策公从鼻子里发出一声嘲笑:“自暴自弃什么?我给你去找吃的。”
策公带她去找野果野菜,教她分辨哪类植株有粗壮的根茎,哪种果子咬一口甜过蜜汁。但连着吃过几日计梅儿胃里泛酸,难受无比,脸色也青得可比野草。她还是想吃面食。
他们汇入了难民大流里听说有个乡绅每日上午会发放米粥,策公和计梅儿也去领粥。排队时,突然有个高壮妇人挤了进来,将前前后后的人尽数推搡开去。计梅儿正在领粥,经她一堆,险些栽进粥桶里。她破口大骂,可妇人眼里全没顾得上她。
妇人跟那施粥之人要三人份的粥,说是自己抵得上两个人的块头,应该多领一份。施粥人问她:“那还有一份呢?”
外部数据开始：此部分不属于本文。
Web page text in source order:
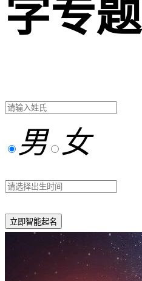
字专题
男 女
立即智能起名
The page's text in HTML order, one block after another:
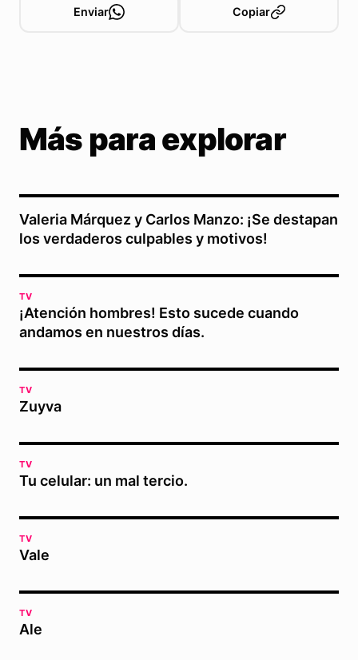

妇人侧了个身,只见他背上趴着生痨病似的孩子,瘦伶伶的,也跟计梅儿一样细眉小眼方口尖颌,看了就讨厌。施粥人脾气很大,瞄了一眼道:“你儿子比别人瘦了一倍,合该只领半份粥。喏,这里是两份半,拿去!”
妇人其实用不着吃这么多粥,她是要拿粥给儿子治病。按某个土方,生病时没有药,就把粥烧得滚热吃下去,兴许就能除病气。妇人生性高傲,为这两份半的粥受人羞辱,气得满脸涨红,两只大手抖得几乎忍不住要掀了粥案。然而她忍了又忍,终于还是忍住了,捧着粥转身离去。施粥人“哼”了一声,盖上桶盖,趾高气扬地说:“今天没粥了!”
计梅儿今天又要饿肚子了。她恨那妇人恨得心里发苦,打算悄悄去捣鬼。她溜到妇人栖身的山洞外,忽然听见里边爆发出一阵虎啸似的哭声。一个白发老妇听见,佝偻着身子进去看情况——原来是妇人的儿子死了。难民中有人站出来帮她埋葬儿子,妇人全程像傀儡一般死寂。
及至深夜,妇人依旧未眠,同样未眠潜伏洞外的计梅儿看见妇人一动不动地呆坐,对着那一口未动的两人份米粥出神。计梅儿饿得胃痛,突然有了主意。
心如死灰的女人隐隐约约听到一声呼叫:“娘啊!娘啊!”她转头一望,只见夜雾浓浓中站着一个瘦伶伶的人儿,五官该大不大、该小不小,似乎就是自己儿子的模样。妇人浑浊的双眼蓦然放光,像是冷灰里翻出两点残余火星。她猛一起身,但经历了一天的身心俱疲,立刻又跌在地上。妇人哆哆嗦嗦地哭道:“儿啊!你快回来,娘苦哇……”
小小的野鬼远远地站定不动:“娘啊!我好饿。”
妇人哭得眼花,她毫不迟疑、小心翼翼地端起那碗粥,送到洞外。
计梅儿得意洋洋地站在策公跟前,施恩似的递给他一碗稀米粥:“夜猫子,吃粥!”
然而策公没领情,他抱臂站着,冷冰冰地看着计梅儿:“你把粥还回去。”
计梅儿白了他一眼:“你饿傻了?”
策公道:“你尽可以去抢、去偷,只要你够本事。这是野兽的行径,乱世里人做做野兽原也没什么。但你骗她,拿她的要害病根骗她,她轻则会心伤,重则要死,这是恶鬼才做的事。”
计梅儿愣了一下,嗫嚅道:“我现在去还,她也会知道的。”
策公去还,他来去如风,不过几个呼吸就回来了。计梅儿问:“你还了?”
“还了。”妇人什么都不知道,她以为儿子回魂,精神好了很多。
计梅儿突然一拍手:“我应该先喝一口的!”
策公讥笑道:“你现在才想起来。”
计梅儿又盯上了兵贼的包袱。兵贼是最不会挨饿的人,他们有武器,谁见都怕,被勒索抢劫,没人敢反抗。因而兵贼们的包袱总是鼓囊囊,远远望见的流民们对包袱里的内容有许多不切实际的幻想,山珍海味,什么都往里装。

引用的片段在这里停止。